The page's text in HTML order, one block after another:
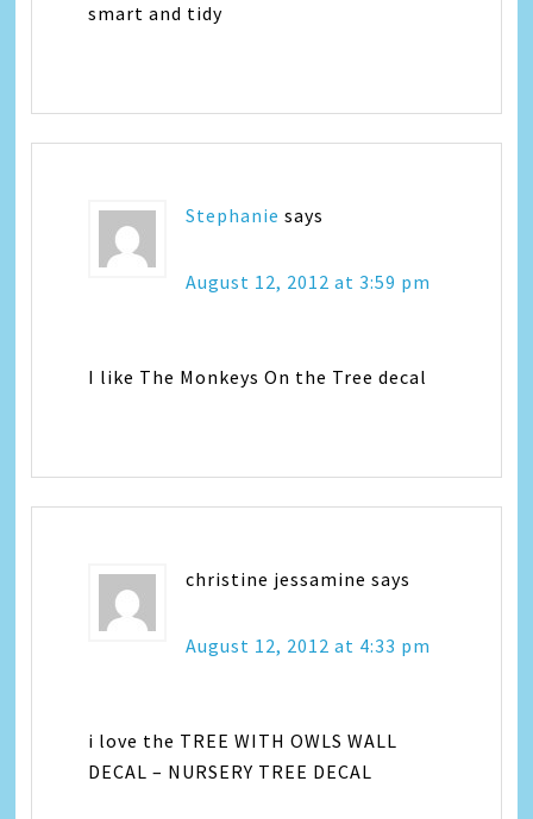
smart and tidy
Stephanie says
August 12, 2012 at 3:59 pm
I like The Monkeys On the Tree decal
christine jessamine says
August 12, 2012 at 4:33 pm
i love the TREE WITH OWLS WALL
DECAL – NURSERY TREE DECAL
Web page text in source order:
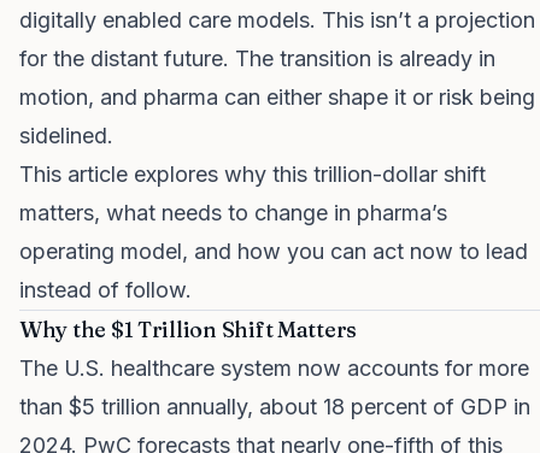
digitally enabled care models. This isn’t a projection
for the distant future. The transition is already in
motion, and pharma can either shape it or risk being
sidelined.
This article explores why this trillion-dollar shift
matters, what needs to change in pharma’s
operating model, and how you can act now to lead
instead of follow.
Why the $1 Trillion Shift Matters
The U.S. healthcare system now accounts for more
than $5 trillion annually, about 18 percent of GDP in
2024. PwC forecasts that nearly one-fifth of this
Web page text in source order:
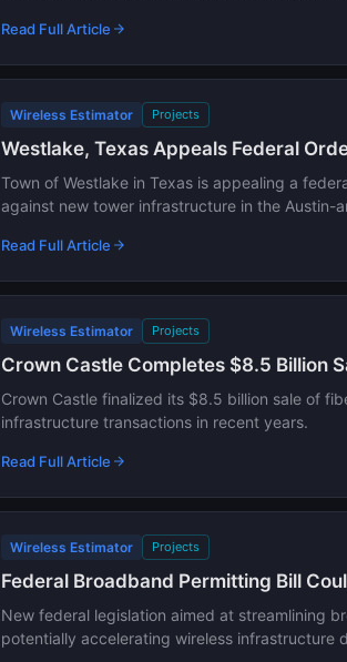
Read Full Article
Wireless Estimator Projects
Westlake, Texas Appeals Federal
Town of Westlake in Texas is appealing a
against new tower infrastructure in the Austin-
Read Full Article
Wireless Estimator Projects
Crown Castle Completes $8.5 Billion
Crown Castle finalized its $8.5 billion sale of
infrastructure transactions in recent years.
Read Full Article
Wireless Estimator Projects
Federal Broadband Permitting Bill
New federal legislation aimed at streamlining
potentially accelerating wireless infrastructure
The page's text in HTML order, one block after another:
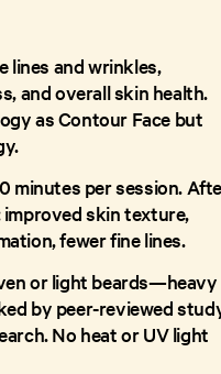
lines and wrinkles,
and overall skin health.
as Contour Face but
minutes per session.
skin texture,
fewer fine lines.
or light beards—heavy
by peer-reviewed
No heat or UV light
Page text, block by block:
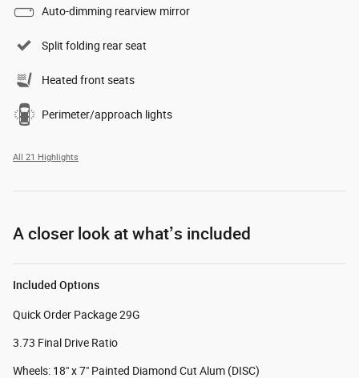
Auto-dimming rearview mirror
Split folding rear seat
Heated front seats
Perimeter/approach lights
All 21 Highlights
A closer look at what’s included
Included Options
Quick Order Package 29G
3.73 Final Drive Ratio
Wheels: 18" x 7" Painted Diamond Cut Alum (DISC)

☆ ☆ ☆ ☆

TASK BRIEF:
This exercise needs every entry retyped exactly, with the pictures removed.

RESULT OF THE TASK:
The page's text in HTML order, one block after another:
smart and tidy
Stephanie says
August 12, 2012 at 3:59 pm
I like The Monkeys On the Tree decal
christine jessamine says
August 12, 2012 at 4:33 pm
i love the TREE WITH OWLS WALL
DECAL – NURSERY TREE DECAL
Web page text in source order:
digitally enabled care models. This isn’t a projection
for the distant future. The transition is already in
motion, and pharma can either shape it or risk being
sidelined.
This article explores why this trillion-dollar shift
matters, what needs to change in pharma’s
operating model, and how you can act now to lead
instead of follow.
Why the $1 Trillion Shift Matters
The U.S. healthcare system now accounts for more
than $5 trillion annually, about 18 percent of GDP in
2024. PwC forecasts that nearly one-fifth of this
Web page text in source order:
Read Full Article
Wireless Estimator Projects
Westlake, Texas Appeals Federal
Town of Westlake in Texas is appealing a
against new tower infrastructure in the Austin-
Read Full Article
Wireless Estimator Projects
Crown Castle Completes $8.5 Billion
Crown Castle finalized its $8.5 billion sale of
infrastructure transactions in recent years.
Read Full Article
Wireless Estimator Projects
Federal Broadband Permitting Bill
New federal legislation aimed at streamlining
potentially accelerating wireless infrastructure
The page's text in HTML order, one block after another:
lines and wrinkles,
and overall skin health.
as Contour Face but
minutes per session.
skin texture,
fewer fine lines.
or light beards—heavy
by peer-reviewed
No heat or UV light
Page text, block by block:
Auto-dimming rearview mirror
Split folding rear seat
Heated front seats
Perimeter/approach lights
All 21 Highlights
A closer look at what’s included
Included Options
Quick Order Package 29G
3.73 Final Drive Ratio
Wheels: 18" x 7" Painted Diamond Cut Alum (DISC)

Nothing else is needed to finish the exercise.